(О поэзии Андрея Шацкова)

Когда о моём любимейшем поэте Андрее Шацкове говорят, что он последний осколок Серебряного Века, я отвечаю словами Станиславского: -Не верю!

Последним осколком Серебряного века был — Георгий Иванов! А филогенетика Андрея Шацкова совсем иная. Она уже идёт,говоря словами Анны Ахматовой, от, не календарного двадцатого века, начавшегося в аккурат с 1914-го года. А он был и — железным, и медным, и дубовым, и земляным, и кровавым, а так же -и жемчужным, и платиновым, и — алмазным. Больше всего в стихах Андрея Шацкова меня, как последовательного смогиста, поражают его метафорические узоры и орнаменты, идущие от Великого Клюева и Есенина, прежде всего — Есенина «Исповеди хулигана», «Чёрного человека», «Сорокоуста» и «Пугачёва». И здесь он смыкается — с одной стороны с поэтами имажинистами, прежде всего с тем же Есениным, Кусиковым, Мариенгофом, Шершеневичем, а с другой — с такими крестьянскими поэтами, как Сергей Клычков и Пётр Орешин. И — уже ближе к нашему времени, пересекается с поэтами смогистами: Леонидом Губановым, Юрием Кублановским, Владимиром Алейниковым и Владимиром Батшевым, живущим сейчас в Германии и очень ценящим поэзию Шацкова. И всё это потому, что и Клюев, и Есенин, и крестьянские поэты, и имажинисты, и наследующие им смогисты, — черпали из таких Великих Бездонных колодцев, как «Слово о Полку», «Калевала», «Песнь Песней», а так же из русских былин и песен. Само слово СМОГ расшифровывается, как: Смелость, Мысль, Образ, Глубина. А у Шацкова прослеживается ярко выраженное метафорическое мышление. Но мысль у него всегда соседствует с образом. Мой покойный учитель, кстати, — тоже очень любивший стихи Шацкова, прекрасный поэт Александр Коренев писал: — Нет в поэзии случайных тем, потому что образ больше мысли! — Но у Шацкова — и образ и мысль работают на равных, и получается этакий, сильно заряжённый энергетикой Земли, мыслеобраз, проникающий на самые глубины читательского подсознания. Они, если так можно сказать, написаны — Чернозёмом подкорки. Отсюда их сакральность для российского читателя, в какой бы части Света он не жил. Кстати, метафоры Шацкова, даже двадцатилетней давности, живут и здравствуют до сих пор, в отличие от умозрительных и вымученных псевдометафор многих, так называемых поэтов-метафористов, из которых в последние застойные годы пытались сделать искусственный «совковый » авангард.
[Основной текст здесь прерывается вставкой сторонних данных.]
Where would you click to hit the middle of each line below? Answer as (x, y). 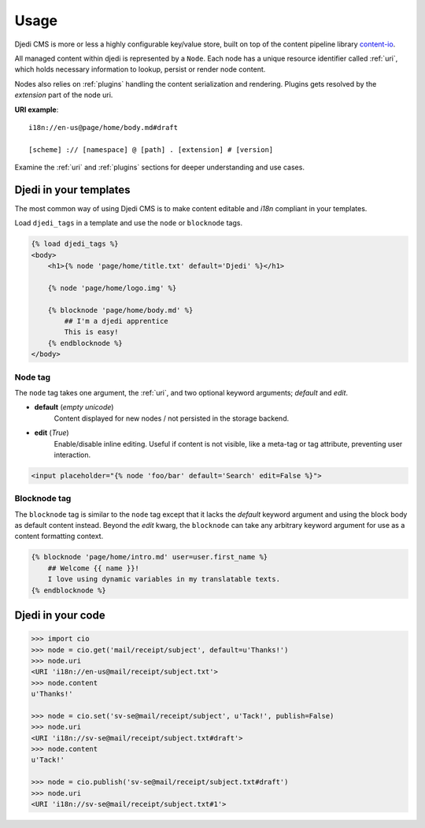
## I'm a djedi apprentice (116, 321)
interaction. (72, 455)
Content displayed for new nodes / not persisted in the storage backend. (172, 418)
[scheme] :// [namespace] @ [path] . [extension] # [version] (151, 149)
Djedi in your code (60, 615)
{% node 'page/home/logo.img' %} (112, 288)
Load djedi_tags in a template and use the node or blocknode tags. (129, 223)
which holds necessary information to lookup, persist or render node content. (140, 69)

Что же касается концептуально-философской составляющей поэзии Шацкова, то она по-доброму — Евразийская, идущая от Алексея Константиновича Толстого, а так же всех трёх Аксаковых. В его стихах, буквально как река в разливе, разлита старо-московская доброта и широта. Недаром, мой друг, живущий сейчас в Италии, блестящий лингвист Сергей Григорьев, говорил, что мало у кого встречал такое чудное московское произношение, как у Шацкова. И, напоследок, не откажу себе в удовольствии процитировать некоторые, наиболее любимые мной строки и строчки Шацкова, говорящие сами за себя. А именно: «Сугробов белые колени загнула вьюга у крыльца.», «Мир жесток, как испитый палач.», «Зрел март, всходя опарою сугроба», «Божьи руки над Русью раздвинули занавески пасхальной зари», «На склоне змеёй ускользнувшего дня — Лукавый проснулся», «И рванула подвздошная жила, как весною заплот у пруда», «Белы снеги, словно горностаи, запорошат нашу старину», «И всё рыжее рощ осенних — лис».

Здесь, как говорится, не прибавить, не убавить.